V1: First Differences across 1,000 simulations evaluating selective leave between Marijuana Users & Non-Users
V2: First Differences across 1,000 simulations evaluating selective leave between Pharmaceutical Drug Users & Non-Users
V3: First Differences across 1,000 simulations evaluating selective leave between Illicit Drug Users & Non-Users
V4: First Differences across 1,000 simulations evaluating selective leave between Mixed Drug Users & Non-Users

#Put FD in one place for all 3 models
marij.fd <- z5.marij_drugabsence$get_qi(xvalue="x1", qi="fd")
pharma.fd <- z5.pharma_drugabsence$get_qi(xvalue="x1", qi="fd")
illicit.fd <- z5.illicit_drugabsence$get_qi(xvalue="x1", qi="fd")
mixed.fd <- z5.mixed_drugabsence$get_qi(xvalue="x1", qi="fd")

fd.table <- as.data.frame(cbind(marij.fd, pharma.fd, illicit.fd,mixed.fd))
kable(head(fd.table))

V1	V2	V3	V4
0.1743799	0.2419429	0.5183997	0.4787108
0.1352712	0.2464555	0.4153260	0.4875062
0.1654886	0.3006257	0.4967814	0.4659910
0.1366238	0.2736484	0.7207119	0.4772435
0.1395281	0.3486921	0.3927542	0.4506084
0.1460869	0.2506594	0.4878452	0.5218407

Distribution of Simulated First Differences Between Users & Non-Users by Kind of Drug Use

fd.table.long <- fd.table %>% 
  rename("Marijuana"=V1,
         "Pharmaceuticals"=V2,
         "Illicit"=V3,
         "Mixed"=V4)%>%
  gather(drugtype, simv, 1:4)


  ggplot(data=fd.table.long,aes(simv)) + geom_histogram() + facet_grid(~drugtype)

#Groupwise Summary
fd.table.long %>% 
  group_by(drugtype) %>% 
  summarise(mean = mean(simv), sd = sd(simv))%>%
  kable()

drugtype	mean	sd
Illicit	0.4731628	0.0749738
Marijuana	0.1588840	0.0115742
Mixed	0.4846912	0.0293016
Pharmaceuticals	0.2810678	0.0331629

Illicit & Mixed Drug users are at the top, showing similar effect(~ 47-48) of drug use on selective absence from work, followed by Pharmaceutical drug misusers.
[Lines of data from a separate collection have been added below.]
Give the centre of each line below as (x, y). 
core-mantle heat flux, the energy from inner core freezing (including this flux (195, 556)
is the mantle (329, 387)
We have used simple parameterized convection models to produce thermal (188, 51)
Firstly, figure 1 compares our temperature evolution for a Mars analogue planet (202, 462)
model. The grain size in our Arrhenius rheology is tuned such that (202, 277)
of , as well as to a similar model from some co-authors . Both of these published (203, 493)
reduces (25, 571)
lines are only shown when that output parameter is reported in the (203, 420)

Marijuana use was the smallest driver of Selective Absence. Marijuana also showed the smallest standard deviation value for Selective Absence when compared to other kinds of drug users, implying that the absenteesims rates among Marijuana users were more consistent than the absenteesim rates of illicit drug users (who showed the highest sd value). This can be observed in the distributions of the simulated FD values between these groups & non-users. Marijuana users show a high peak and a narrow distribution, compared with illicit drug users who show a wider, more blunted distribution.